Most of them were fairly “drowsy” from opiates and tranquil, except when they experience a withdrawal or a difficult business transaction. The age of those present, I estimated to vary between 18 and 50 years, and most of them had progressed far into their drug careers. During the weekend, the clientele became younger, when youngsters from other parts of the country took the train to Oslo in order to buy illegal drugs.

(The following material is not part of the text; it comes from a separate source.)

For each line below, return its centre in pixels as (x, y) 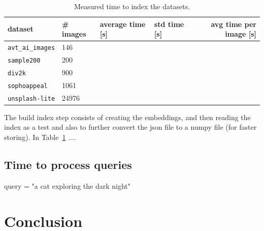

Staff at the needle exchange station experienced a conflict upon turning away people under the age of 18, which is the age limit for receiving free needles. I think that when a youngster lingers in a clearly unsuitable environment such as the “Plata”, he or she is to be helped out of it. Young girls, and also young men, are sought after in drug abusing coteries. When they have become dependent upon a drug dealer, they turn into a real treasure chest. The girl and the boy are sent out to make money as prostitutes or to act as middlemen in drug selling or fencing. It is easier for a young, healthy person to hide his or her criminal intentions than it is for an addict scarred by drug abuse.

When it was time for injecting, a camp was set up at the Plata. Some addicts retreated into a parking garage or sat down under lorries down by the harbour a few hundred meters away. Most of the people of whom I took photos were injecting together with one or more partners, with whom the heroin was prepared and shared. The syringe and the needle were clean when they were taken out of the package. That was, however, not the case with the spoon or the cup, where the heroin was mixed; neither were the water, the citric acid, nor the Rohypnol, which was added to the heroin.

Practice makes perfect: when necessary one drug abuser helped another to locate veins hard to find. They would inject into the head, the neck, into arms and legs, everywhere blood could be drawn from a vein. When the veins would no longer serve, the injections were taken intramuscularly.

What conclusion?

Intravenous drug abusers after a while develop skin wounds and injection scars, and they are not particularly prim and proper. If they were to protect themselves against blood borne infections, the same way as we do in the medical services, they would need not only clean syringes and needles, but also clean mixing bowls, sodium chloride and protective gloves. Of course they would then neither dip the needles into the same solution, nor have unprotected sex.

The risk of infections spreading through paraphernalia was recently addressed in a study of injecting drug addicts. Even though the syringes and needles were handed out and collected by specially trained staff and most of the addicts never shared syringes, the frequency of hepatitis C increased in the group. The scientists’ conclusion was that the needle exchange program did not curb the hepatitis infection. Instead they called for “a culturally, sensitive behavioural intervention” in order to protect addicts from the infection (Sarkar K et al., The Lancet, vol. 361, 2003).

Their conclusions are well in agreement with my observations in Oslo.

The needle exchange programme is evidently not effective in stopping the spread of either HIV not hepatitis. If anything, the needle exchange programme is likely to be treacherous in creating a false sense of security.

There are probably only two effective methods of protecting the spread of infection. The most effective method is that the individual drug abuser becomes drug-free. The best effort by society in the short run is to support regular testing and counselling among active drug abusers.